**Exercise**.
Scan the material below for the word "chain", then copy every line in which it appears.

**Record extracts**.

►

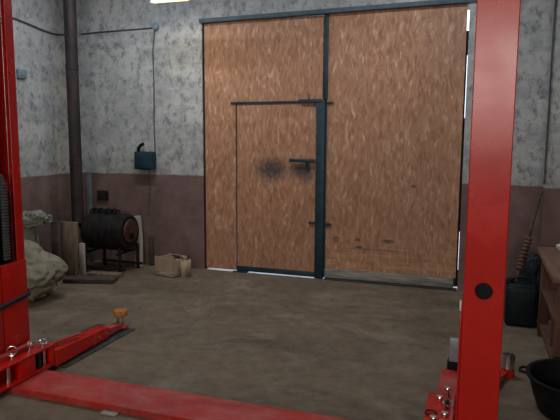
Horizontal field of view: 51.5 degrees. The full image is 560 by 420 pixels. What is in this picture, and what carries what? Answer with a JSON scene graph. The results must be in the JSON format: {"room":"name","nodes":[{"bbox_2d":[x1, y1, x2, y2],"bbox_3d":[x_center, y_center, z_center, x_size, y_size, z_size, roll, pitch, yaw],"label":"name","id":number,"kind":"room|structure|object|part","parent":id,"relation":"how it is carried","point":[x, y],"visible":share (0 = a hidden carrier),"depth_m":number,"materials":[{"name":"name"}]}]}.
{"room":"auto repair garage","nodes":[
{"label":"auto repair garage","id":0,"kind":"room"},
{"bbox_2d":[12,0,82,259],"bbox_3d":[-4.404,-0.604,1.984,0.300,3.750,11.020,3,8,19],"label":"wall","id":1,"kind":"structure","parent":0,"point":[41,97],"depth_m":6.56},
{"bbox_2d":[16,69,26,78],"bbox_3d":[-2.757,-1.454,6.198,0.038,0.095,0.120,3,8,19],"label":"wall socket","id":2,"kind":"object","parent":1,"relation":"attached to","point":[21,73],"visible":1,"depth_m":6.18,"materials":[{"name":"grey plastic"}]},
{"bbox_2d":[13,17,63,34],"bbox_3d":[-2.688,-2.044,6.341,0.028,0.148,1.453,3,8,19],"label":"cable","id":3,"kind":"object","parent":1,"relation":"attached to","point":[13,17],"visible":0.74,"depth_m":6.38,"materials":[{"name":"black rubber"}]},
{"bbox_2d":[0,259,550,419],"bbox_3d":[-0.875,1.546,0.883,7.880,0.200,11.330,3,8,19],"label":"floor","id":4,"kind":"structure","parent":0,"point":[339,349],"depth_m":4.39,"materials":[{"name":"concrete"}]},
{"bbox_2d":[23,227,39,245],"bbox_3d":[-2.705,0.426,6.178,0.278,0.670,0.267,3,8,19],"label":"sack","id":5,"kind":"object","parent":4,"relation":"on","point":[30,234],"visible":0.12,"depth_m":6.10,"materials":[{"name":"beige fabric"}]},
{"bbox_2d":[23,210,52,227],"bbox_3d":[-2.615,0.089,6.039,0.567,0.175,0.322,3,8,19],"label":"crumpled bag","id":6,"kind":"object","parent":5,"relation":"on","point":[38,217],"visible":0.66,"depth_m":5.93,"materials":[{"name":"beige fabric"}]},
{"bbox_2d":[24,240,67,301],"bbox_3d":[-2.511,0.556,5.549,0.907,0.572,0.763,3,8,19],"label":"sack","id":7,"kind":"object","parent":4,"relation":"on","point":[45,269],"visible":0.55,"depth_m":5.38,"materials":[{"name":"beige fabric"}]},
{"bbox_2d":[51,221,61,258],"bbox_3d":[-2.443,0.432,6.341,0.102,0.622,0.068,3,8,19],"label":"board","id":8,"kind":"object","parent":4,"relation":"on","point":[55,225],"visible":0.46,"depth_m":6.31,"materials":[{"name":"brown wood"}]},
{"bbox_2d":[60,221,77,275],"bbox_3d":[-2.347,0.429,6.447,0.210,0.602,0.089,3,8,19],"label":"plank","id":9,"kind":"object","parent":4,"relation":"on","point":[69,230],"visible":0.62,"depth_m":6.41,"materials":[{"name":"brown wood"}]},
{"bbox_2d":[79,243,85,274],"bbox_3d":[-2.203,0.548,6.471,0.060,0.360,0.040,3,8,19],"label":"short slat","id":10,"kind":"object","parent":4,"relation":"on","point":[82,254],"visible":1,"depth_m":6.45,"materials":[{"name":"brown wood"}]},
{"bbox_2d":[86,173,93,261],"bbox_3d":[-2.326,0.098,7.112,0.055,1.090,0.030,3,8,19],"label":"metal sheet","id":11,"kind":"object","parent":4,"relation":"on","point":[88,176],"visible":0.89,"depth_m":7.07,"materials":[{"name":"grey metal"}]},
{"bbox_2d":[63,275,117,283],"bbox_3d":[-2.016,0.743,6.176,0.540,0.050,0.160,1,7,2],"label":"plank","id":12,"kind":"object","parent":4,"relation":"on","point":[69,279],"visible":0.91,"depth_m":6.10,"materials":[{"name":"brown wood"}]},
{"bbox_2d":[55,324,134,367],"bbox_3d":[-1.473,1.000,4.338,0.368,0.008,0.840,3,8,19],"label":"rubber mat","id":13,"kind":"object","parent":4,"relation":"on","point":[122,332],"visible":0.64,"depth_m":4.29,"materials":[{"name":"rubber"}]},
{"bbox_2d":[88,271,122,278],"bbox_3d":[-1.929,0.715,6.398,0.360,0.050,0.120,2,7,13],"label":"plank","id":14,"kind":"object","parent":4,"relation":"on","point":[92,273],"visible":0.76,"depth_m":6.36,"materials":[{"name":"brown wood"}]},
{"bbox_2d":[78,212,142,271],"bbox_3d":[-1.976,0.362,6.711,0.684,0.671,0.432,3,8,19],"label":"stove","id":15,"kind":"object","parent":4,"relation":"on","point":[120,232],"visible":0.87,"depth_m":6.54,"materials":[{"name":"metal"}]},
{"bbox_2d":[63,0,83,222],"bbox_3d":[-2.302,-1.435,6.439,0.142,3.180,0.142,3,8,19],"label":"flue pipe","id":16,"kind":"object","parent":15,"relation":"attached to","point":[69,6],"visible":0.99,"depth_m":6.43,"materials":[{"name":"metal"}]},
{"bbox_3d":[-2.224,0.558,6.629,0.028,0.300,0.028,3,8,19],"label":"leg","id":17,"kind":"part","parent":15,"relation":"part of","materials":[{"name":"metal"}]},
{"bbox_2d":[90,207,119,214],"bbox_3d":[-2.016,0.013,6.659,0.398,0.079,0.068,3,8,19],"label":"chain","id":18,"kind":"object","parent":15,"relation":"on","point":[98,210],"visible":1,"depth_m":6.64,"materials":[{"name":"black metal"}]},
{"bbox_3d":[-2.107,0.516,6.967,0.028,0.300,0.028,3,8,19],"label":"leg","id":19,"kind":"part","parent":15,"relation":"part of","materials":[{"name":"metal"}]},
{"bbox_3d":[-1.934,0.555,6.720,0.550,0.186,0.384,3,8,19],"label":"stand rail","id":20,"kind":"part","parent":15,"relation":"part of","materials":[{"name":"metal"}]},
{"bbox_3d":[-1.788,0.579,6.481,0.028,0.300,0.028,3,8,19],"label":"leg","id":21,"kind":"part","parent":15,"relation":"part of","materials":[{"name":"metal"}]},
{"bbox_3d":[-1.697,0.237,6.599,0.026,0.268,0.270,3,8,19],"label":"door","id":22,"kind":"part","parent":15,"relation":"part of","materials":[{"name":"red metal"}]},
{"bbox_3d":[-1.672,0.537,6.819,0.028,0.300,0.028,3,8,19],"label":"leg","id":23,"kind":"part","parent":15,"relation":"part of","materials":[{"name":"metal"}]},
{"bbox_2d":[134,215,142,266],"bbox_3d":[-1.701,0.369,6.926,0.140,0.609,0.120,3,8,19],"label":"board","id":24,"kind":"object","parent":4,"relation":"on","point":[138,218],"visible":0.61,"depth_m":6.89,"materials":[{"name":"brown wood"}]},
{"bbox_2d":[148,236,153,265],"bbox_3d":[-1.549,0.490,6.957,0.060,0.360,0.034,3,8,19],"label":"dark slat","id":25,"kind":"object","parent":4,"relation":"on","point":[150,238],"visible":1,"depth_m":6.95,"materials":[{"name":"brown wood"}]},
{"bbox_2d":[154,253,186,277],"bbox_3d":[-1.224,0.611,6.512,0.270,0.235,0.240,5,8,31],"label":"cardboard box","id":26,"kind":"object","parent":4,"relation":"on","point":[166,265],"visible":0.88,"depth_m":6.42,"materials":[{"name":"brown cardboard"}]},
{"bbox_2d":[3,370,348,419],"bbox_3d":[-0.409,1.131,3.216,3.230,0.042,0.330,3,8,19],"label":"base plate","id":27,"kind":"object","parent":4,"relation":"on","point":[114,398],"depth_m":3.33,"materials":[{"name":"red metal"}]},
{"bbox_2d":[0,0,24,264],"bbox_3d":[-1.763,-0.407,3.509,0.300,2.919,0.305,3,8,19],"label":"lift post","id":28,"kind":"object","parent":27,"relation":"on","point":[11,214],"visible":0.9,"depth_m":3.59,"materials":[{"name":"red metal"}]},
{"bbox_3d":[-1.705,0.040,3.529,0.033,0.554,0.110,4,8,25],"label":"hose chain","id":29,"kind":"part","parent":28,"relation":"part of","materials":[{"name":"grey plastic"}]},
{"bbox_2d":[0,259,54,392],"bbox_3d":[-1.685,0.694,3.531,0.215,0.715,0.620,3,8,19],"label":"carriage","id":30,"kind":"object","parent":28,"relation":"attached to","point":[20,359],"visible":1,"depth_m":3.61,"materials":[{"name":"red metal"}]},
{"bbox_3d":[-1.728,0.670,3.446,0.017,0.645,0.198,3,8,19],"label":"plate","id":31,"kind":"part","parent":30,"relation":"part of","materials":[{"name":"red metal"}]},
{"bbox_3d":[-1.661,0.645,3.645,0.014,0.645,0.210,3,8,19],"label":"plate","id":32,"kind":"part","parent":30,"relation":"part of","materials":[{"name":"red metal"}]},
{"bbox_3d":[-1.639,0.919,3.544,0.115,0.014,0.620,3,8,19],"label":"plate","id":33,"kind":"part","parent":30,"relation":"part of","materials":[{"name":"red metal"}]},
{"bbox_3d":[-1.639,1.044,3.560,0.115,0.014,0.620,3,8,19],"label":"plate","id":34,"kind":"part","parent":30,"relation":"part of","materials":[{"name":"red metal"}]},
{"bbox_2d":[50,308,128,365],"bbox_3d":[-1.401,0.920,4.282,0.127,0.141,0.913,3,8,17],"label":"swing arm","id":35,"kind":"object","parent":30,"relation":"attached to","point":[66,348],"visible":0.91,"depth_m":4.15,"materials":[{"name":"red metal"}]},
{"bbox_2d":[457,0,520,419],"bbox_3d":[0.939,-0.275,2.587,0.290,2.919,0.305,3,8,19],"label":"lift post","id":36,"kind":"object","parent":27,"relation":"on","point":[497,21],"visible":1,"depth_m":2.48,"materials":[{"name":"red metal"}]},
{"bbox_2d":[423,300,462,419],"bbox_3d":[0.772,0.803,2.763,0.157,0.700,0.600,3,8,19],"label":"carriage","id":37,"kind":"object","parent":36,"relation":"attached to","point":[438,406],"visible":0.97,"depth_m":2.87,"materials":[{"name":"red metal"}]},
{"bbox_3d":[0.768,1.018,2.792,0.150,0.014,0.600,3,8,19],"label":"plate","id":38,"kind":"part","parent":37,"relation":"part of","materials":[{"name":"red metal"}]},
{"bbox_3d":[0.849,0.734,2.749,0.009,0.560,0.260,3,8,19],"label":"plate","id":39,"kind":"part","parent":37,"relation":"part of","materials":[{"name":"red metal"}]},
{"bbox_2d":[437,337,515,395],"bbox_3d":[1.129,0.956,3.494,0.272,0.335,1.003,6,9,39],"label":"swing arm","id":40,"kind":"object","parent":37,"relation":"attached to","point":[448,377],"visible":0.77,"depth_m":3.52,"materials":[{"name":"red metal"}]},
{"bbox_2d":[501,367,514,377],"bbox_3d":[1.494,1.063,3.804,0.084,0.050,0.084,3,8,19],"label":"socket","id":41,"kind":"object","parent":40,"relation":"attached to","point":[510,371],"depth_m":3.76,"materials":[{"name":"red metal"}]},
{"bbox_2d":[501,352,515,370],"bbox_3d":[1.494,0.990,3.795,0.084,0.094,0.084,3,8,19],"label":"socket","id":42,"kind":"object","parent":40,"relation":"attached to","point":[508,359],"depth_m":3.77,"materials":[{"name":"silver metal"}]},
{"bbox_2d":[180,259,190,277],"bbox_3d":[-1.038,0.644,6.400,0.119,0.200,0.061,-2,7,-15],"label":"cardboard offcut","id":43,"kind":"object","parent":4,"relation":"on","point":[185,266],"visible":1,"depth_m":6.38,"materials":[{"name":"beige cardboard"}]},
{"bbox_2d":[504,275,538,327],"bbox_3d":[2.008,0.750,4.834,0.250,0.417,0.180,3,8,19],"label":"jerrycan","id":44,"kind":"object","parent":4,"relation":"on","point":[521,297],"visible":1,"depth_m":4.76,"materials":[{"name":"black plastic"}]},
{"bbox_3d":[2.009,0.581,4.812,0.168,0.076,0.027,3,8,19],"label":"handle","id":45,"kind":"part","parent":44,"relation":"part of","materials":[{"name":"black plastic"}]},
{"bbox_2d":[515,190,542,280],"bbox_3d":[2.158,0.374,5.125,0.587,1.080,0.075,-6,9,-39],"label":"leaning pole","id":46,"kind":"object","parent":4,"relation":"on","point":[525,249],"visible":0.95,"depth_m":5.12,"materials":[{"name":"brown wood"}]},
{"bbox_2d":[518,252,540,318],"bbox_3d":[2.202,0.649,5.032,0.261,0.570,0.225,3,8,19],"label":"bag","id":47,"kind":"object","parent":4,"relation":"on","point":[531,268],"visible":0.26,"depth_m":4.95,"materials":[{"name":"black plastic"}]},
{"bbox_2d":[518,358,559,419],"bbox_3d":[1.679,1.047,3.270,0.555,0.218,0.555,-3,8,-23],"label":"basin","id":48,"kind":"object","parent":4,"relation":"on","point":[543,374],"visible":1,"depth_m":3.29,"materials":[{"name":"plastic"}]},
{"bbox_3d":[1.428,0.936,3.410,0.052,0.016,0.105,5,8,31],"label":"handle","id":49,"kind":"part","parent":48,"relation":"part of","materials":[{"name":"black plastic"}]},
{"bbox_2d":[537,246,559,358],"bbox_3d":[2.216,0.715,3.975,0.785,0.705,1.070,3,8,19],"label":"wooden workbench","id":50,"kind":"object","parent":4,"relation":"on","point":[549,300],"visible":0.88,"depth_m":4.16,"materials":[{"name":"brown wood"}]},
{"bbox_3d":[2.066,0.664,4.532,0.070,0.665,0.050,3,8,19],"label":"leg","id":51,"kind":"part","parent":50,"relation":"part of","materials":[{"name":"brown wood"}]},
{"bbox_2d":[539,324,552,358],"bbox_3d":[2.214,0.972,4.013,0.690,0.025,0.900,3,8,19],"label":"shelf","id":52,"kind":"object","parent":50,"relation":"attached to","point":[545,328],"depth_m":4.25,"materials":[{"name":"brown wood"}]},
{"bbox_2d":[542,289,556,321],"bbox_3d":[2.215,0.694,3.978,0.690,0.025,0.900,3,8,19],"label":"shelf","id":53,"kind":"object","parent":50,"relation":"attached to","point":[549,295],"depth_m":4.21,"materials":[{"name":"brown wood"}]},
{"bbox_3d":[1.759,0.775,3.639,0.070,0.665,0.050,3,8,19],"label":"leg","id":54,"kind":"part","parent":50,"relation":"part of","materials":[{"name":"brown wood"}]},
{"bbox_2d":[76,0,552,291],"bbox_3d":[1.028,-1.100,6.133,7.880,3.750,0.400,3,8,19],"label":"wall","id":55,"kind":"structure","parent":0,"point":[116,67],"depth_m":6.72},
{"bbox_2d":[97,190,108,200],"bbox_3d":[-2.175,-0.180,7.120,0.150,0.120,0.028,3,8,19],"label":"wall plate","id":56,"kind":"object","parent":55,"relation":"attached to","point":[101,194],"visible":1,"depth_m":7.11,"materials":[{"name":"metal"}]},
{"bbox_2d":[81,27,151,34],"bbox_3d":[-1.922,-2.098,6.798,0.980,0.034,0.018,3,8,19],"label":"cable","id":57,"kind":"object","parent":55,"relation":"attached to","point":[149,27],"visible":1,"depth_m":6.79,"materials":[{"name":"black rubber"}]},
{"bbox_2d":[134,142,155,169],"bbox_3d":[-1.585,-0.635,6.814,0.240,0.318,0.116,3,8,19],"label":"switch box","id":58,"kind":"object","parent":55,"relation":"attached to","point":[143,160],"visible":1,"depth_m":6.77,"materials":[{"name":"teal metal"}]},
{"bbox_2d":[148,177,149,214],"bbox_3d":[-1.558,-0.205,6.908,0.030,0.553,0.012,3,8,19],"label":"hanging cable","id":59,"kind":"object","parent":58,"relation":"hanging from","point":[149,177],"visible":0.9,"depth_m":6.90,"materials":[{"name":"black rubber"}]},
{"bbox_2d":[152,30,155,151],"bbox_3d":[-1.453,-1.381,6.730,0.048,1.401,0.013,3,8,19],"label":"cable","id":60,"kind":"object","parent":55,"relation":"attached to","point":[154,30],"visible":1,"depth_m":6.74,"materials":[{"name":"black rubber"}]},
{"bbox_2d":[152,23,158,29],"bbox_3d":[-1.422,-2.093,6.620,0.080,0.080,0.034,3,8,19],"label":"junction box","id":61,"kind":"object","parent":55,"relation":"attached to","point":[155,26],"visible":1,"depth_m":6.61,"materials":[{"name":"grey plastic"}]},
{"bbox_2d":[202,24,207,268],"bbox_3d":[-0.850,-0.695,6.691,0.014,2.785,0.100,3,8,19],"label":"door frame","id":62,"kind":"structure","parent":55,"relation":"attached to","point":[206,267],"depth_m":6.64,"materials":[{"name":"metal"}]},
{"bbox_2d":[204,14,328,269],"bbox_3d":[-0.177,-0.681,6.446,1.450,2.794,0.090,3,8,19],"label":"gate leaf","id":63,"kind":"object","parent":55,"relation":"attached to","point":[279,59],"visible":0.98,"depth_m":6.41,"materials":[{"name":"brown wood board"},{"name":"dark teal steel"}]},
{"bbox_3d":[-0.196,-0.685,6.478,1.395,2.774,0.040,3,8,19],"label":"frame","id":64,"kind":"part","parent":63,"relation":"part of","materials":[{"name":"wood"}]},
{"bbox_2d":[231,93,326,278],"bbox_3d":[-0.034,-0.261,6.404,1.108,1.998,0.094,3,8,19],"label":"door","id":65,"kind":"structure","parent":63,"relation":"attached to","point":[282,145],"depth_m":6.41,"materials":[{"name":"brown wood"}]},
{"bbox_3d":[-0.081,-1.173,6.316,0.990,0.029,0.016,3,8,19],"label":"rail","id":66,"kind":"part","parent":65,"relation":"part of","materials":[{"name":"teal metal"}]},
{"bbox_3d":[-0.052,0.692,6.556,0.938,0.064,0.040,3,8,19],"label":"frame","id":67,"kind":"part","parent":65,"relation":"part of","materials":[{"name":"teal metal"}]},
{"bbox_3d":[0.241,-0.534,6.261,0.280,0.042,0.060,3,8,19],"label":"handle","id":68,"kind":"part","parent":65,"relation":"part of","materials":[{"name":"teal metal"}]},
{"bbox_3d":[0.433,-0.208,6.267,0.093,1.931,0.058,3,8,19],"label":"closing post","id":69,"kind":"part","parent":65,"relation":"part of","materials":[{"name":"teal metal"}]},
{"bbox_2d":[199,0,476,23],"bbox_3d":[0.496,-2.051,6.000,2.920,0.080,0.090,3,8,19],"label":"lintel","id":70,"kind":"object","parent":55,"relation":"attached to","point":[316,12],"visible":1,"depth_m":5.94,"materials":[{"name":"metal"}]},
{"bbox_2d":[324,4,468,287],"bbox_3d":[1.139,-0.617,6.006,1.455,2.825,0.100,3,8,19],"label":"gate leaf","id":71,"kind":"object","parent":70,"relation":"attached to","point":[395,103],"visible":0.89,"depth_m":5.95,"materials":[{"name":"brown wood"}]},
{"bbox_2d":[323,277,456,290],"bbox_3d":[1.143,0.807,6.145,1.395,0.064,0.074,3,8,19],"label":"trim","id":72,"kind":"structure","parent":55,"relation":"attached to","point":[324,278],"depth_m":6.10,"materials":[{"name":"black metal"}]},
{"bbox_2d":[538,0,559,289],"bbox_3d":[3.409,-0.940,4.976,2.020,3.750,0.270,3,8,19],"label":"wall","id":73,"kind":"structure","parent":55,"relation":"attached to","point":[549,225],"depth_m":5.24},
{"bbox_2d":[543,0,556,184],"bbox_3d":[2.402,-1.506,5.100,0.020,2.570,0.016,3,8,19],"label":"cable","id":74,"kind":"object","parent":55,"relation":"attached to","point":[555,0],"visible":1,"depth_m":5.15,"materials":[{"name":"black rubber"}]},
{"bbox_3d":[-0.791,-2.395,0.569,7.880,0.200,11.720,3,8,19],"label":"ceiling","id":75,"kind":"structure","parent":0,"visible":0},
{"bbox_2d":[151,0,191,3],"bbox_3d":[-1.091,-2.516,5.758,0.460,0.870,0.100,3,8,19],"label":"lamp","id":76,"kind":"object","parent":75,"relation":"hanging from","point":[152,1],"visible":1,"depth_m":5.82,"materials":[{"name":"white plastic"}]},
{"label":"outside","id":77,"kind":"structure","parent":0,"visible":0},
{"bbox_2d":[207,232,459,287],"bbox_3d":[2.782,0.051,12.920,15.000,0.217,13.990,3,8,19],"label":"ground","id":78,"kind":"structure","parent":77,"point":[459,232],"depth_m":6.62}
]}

◄

**Answer to the problem**.
{"bbox_2d":[90,207,119,214],"bbox_3d":[-2.016,0.013,6.659,0.398,0.079,0.068,3,8,19],"label":"chain","id":18,"kind":"object","parent":15,"relation":"on","point":[98,210],"visible":1,"depth_m":6.64,"materials":[{"name":"black metal"}]},
{"bbox_3d":[-1.705,0.040,3.529,0.033,0.554,0.110,4,8,25],"label":"hose chain","id":29,"kind":"part","parent":28,"relation":"part of","materials":[{"name":"grey plastic"}]},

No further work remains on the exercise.